Néanmoins, à l’heure actuelle, tout est susceptible de devenir une source de
profit. La rentabilisation à outrance de la maladie est à la mode afin d’assurer les
spéculations boursières. Le désengagement de l’Etat par le démantèlement du
service public, diminue la protection qui devrait être accordée par la société pour ce
type de public. Cela se traduit d’un point de vu local, par une marchandisation du
travail et du soin, une augmentation du nombre de prise en charge à court terme
avec de moins en moins de personnel, des pressions hiérarchiques visant à
matérialiser et quantifier le soin à travers des protocoles et des procédures, et par la
limitation de notre libre arbitre et de notre imagination de professionnel. Cela amène
à négliger et ne plus se concentrer sur l’essentiel : la qualité de la prise en charge.
Cela conduit à un sentiment de dépersonnalisation de l’identité soignante. C’est d’un
rapport au travail forcé avec une tâche désinvestie que naît une image d’indignité,
d’inutilité, de déqualification remettant en cause notre fonction. Concrètement, il
arrive d’avoir un sentiment de travail non approfondi, inachevé. Ce phénomène
amène à la désolidarisation entre professionnel, à travailler chacun de son côté, "la
tête dans le guidon" et ignorer les problèmes !!! Mais halte à cela, nous ne sommes
pas des robots ; il faut par tout les moyens lutter contre cette monotonie et résister !

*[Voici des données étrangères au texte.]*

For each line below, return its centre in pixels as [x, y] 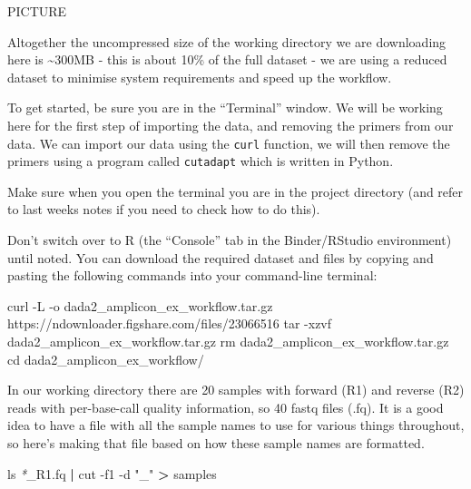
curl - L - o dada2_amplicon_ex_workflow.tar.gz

Ce contexte économique n’influe pas que sur le milieu professionnel, mais attaque
également notre vie personnelle. Précarisation, éclatement de la cellule familiale,
perte de repère, perte de lien social, diminution du pouvoir d’achat… Autant de
facteurs susceptibles de nous fragiliser encore plus et à mettre en parallèle avec
notre quotidien professionnel.
D’autre part, il est clair que le rôle de l’institution a changé face à la pression
sociale et politique. Les normes sécuritaires sont grandissantes, et pour éviter à tout
prix que les "malades mentaux ne viennent troubler l’ordre public", certaines mesures
sont aberrantes au sein même de l’hôpital : certains établissements sont gardés par
des maîtres-chiens et leurs compagnons, les services sont surveillés et contrôlés par
caméras et autres détecteurs de mouvement pour éviter fugues et troublions.
L’image hiculée par les médias n’arrange rien et est totalement en décalage avec
la réalité de la maladie psychiatrique.
C’est de que naissent nos craintes de soignants qui tentent jours après
jours de sauvegarder la dignité de nos chers patients, et qu’ils soient pris en charge
avant tout comme des êtres humains ! Que faire sinon résister et se défendre
activement afin de maintenir nos acquis et préserver des professions aux richesses
multiples ? En ce qui me concerne, la souffrance réside dans ces derniers aspects et
a fait naître en moi colère et révolte, mises à profit dans le syndicalisme et
l’engagement politique. Cependant, lorsqu’on me demande si le travail en psychiatrie
n’est pas trop dur, je réponds que c’est mon choix et que ça me passionne !
(1) L.Morazs « Le soignant face à la souffrance », édition Dunod, juin 1999.